If not provided, an civis.APIClient object will be created from the CIVIS_API_KEY.

poll_on_creation : bool, optional

If True (the default), it will poll upon calling result() the first time. If False, it will wait the number of seconds specified in polling_interval from object creation before polling.

metadata	(dict, blocking) The metadata associated with this modeling job
metrics	(dict, blocking) Validation metrics from this job’s training
validation_metadata	(dict, blocking) Metadata from this modeling job’s validation run
train_metadata	(dict, blocking) Metadata from this modeling job’s training run (will be identical to metadata if this is a training run)
estimator	(`sklearn.pipeline.Pipeline`, blocking) The fitted scikit-learn Pipeline resulting from this model run
table	(`pandas.DataFrame`, blocking) The table output from this modeling job: out-of-sample predictions on the training set for a training job, or a table of predictions for a prediction job.

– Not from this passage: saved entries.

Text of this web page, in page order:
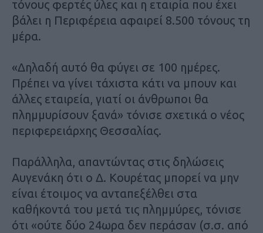
τόνους φερτές ύλες και η εταιρία που έχει
βάλει η Περιφέρεια αφαιρεί 8.500 τόνους τη
μέρα.
«Δηλαδή αυτό θα φύγει σε 100 ημέρες.
Πρέπει να γίνει τάχιστα κάτι να μπουν και
άλλες εταιρεία, γιατί οι άνθρωποι θα
πλημμυρίσουν ξανά» τόνισε σχετικά ο νέος
περιφερειάρχης Θεσσαλίας.
Παράλληλα, απαντώντας στις δηλώσεις
Αυγενάκη ότι ο Δ. Κουρέτας μπορεί να μην
είναι έτοιμος να ανταπεξέλθει στα
καθήκοντά του μετά τις πλημμύρες, τόνισε
ότι «ούτε δύο 24ωρα δεν περάσαν (σ.σ. από
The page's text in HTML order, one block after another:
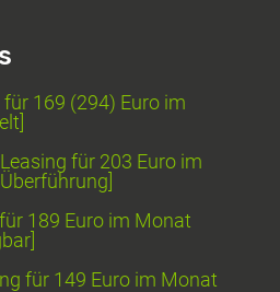
für 169 (294) Euro im
für 203 Euro im
189 Euro im Monat
für 149 Euro im Monat
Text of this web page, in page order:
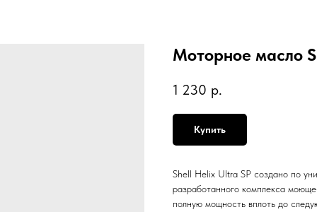
Моторное масло
1 230 р.
Купить
Shell Helix Ultra SP создано по
разработанного комплекса
полную мощность вплоть до
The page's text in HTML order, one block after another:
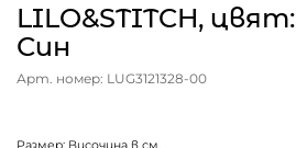
LILO&STITCH, цвят:
Син
Арт. номер: LUG3121328-00
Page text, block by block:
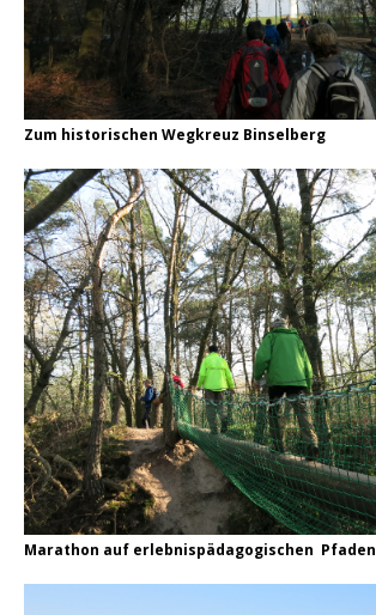
Zum historischen Wegkreuz Binselberg
Marathon auf erlebnispädagogischen Pfaden
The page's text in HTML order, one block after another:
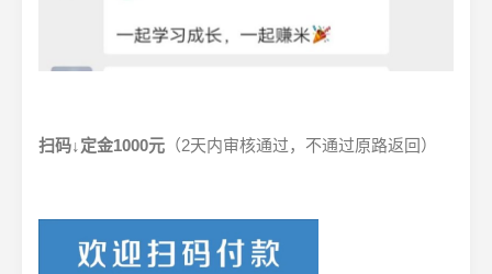
扫码↓定金1000元 （2天内审核通过，不通过原路返回）
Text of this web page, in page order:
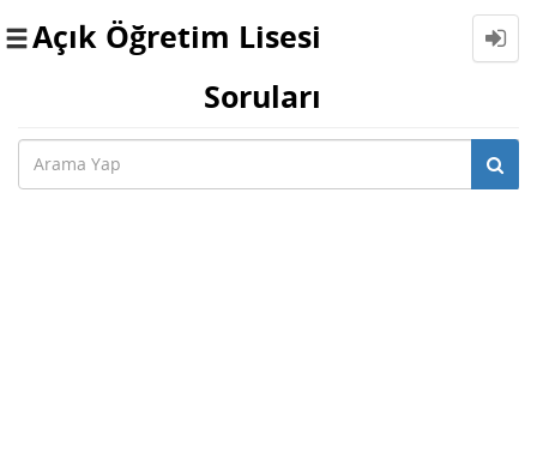
Toggle
Açık Öğretim Lisesi
Soruları
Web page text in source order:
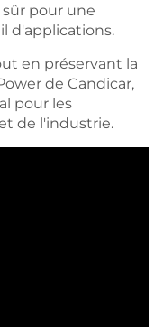
pour une
d'applications.
en préservant la
de Candicar,
pour les
de l'industrie.
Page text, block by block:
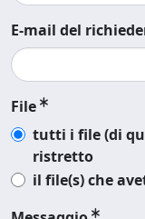
E-mail del
File
tutti i file (di
ristretto
il file(s) che
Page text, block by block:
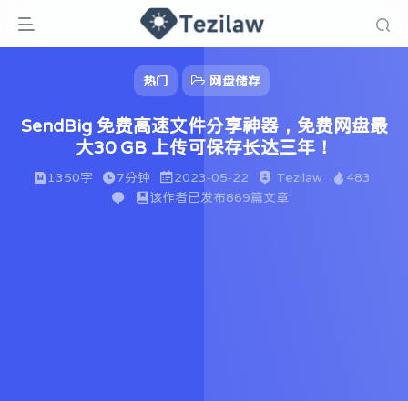
热门 网盘储存
SendBig 免费高速文件分享神器，免费网盘最
大30 GB 上传可保存长达三年！
1350字 7分钟 2023-05-22 Tezilaw
483
该作者已发布869篇文章
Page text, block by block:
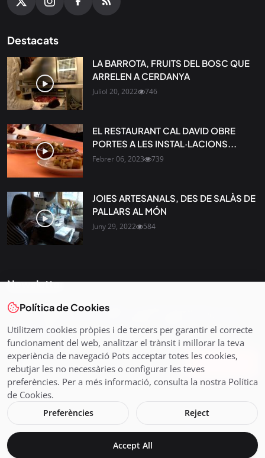
Destacats
LA BARROTA, FRUITS DEL BOSC QUE
ARRELEN A CERDANYA
Juliol 20, 2022 746
EL RESTAURANT CAL DAVID OBRE
PORTES A LES INSTAL·LACIONS...
Febrer 06, 2023 739
JOIES ARTESANALS, DES DE SALÀS DE
PALLARS AL MÓN
Juny 29, 2022 584
Newsletter
Tota l’actualitat, seleccionada i enviada directament al teu
que importa.
Subscriu-te
Avís legal i Política de Cookies
Política de Cookies
Utilitzem cookies pròpies i de tercers per garantir el correcte
funcionament del web, analitzar el trànsit i millorar la teva
experiència de navegació Pots acceptar totes les cookies,
rebutjar les no necessàries o configurar les teves
preferències. Per a més informació, consulta la nostra Política
de Cookies.
Preferències Reject
Accept All
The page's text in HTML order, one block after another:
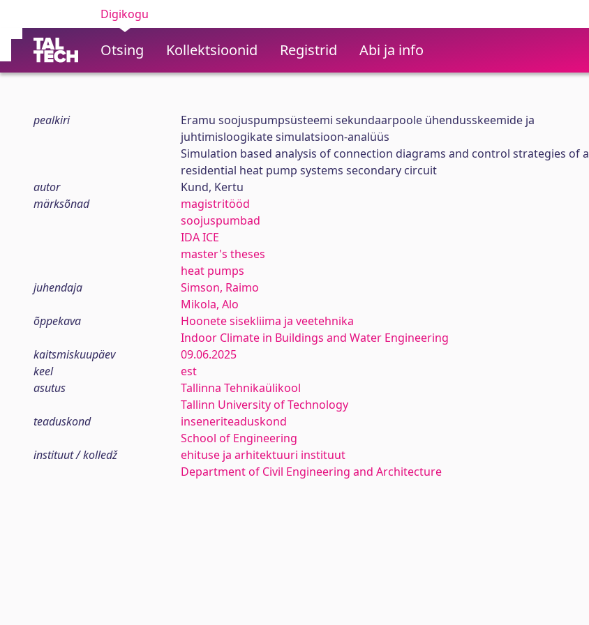
Digikogu
Otsing Kollektsioonid Registrid Abi ja info
pealkiri
Eramu soojuspumpsüsteemi sekundaarpoole ühendusskeemide ja
juhtimisloogikate simulatsioon-analüüs
Simulation based analysis of connection diagrams and control strategies of a
residential heat pump systems secondary circuit
autor
Kund, Kertu
märksõnad
magistritööd
soojuspumbad
IDA ICE
master's theses
heat pumps
juhendaja
Simson, Raimo
Mikola, Alo
õppekava
Hoonete sisekliima ja veetehnika
Indoor Climate in Buildings and Water Engineering
kaitsmiskuupäev
09.06.2025
keel
est
asutus
Tallinna Tehnikaülikool
Tallinn University of Technology
teaduskond
inseneriteaduskond
School of Engineering
instituut / kolledž
ehituse ja arhitektuuri instituut
Department of Civil Engineering and Architecture
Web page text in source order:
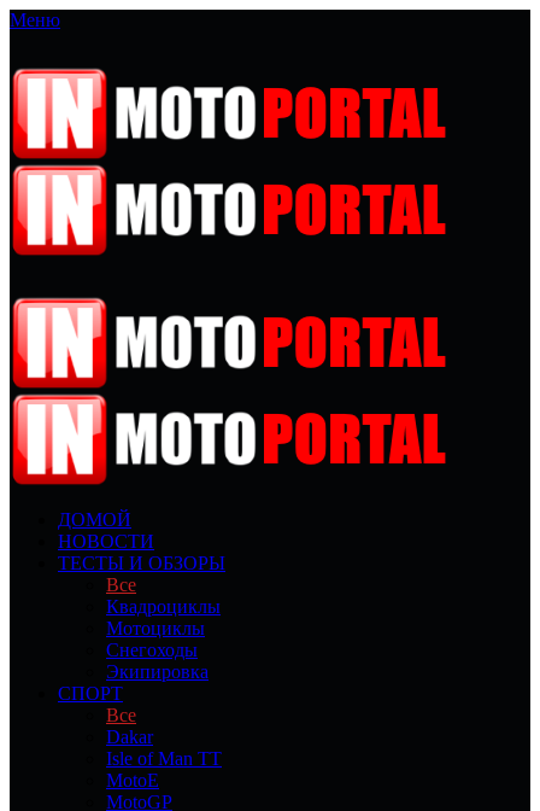
Меню
ДОМОЙ
НОВОСТИ
ТЕСТЫ И ОБЗОРЫ
Все
Квадроциклы
Мотоциклы
Снегоходы
Экипировка
СПОРТ
Все
Dakar
Isle of Man TT
MotoE
MotoGP
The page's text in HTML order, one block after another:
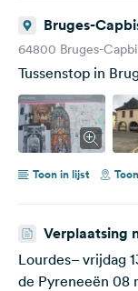
Bruges-
64800 Bruges-
Tussenstop in
Toon in lijst
Verplaatsing
Lourdes– vrijdag
de Pyreneeën 08
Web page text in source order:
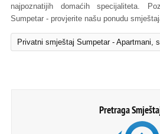
najpoznatijih domaćih specijaliteta.
Sumpetar - provjerite našu ponudu
Privatni smještaj Sumpetar - Apartmani,
Pretraga
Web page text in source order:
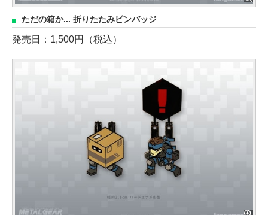
ただの箱か... 折りたたみピンバッジ
発売日：1,500円（税込）

If the prediction job was split into multiple files (this happens automatically for large tables), this attribute will provide only predictions for the first file.
state	(str) The current state of the Civis Platform run
job_id	(int)
run_id	(int)
train_job_id	(int) Container ID for the training job – identical to `job_id` if this is a training job.
train_run_id	(int) As `train_job_id` but for runs
is_training	(bool) True if this `ModelFuture` corresponds to a train-validate job.

cancel()	Cancels the corresponding Platform job before completion
succeeded()	(Non-blocking) Is the job a success?
failed()	(Non-blocking) Did the job fail?
cancelled()	(Non-blocking) Was the job cancelled?
running()	(Non-blocking) Is the job still running?
done()	(Non-blocking) Is the job finished?
result()	(Blocking) Return the final status of the Civis Platform job.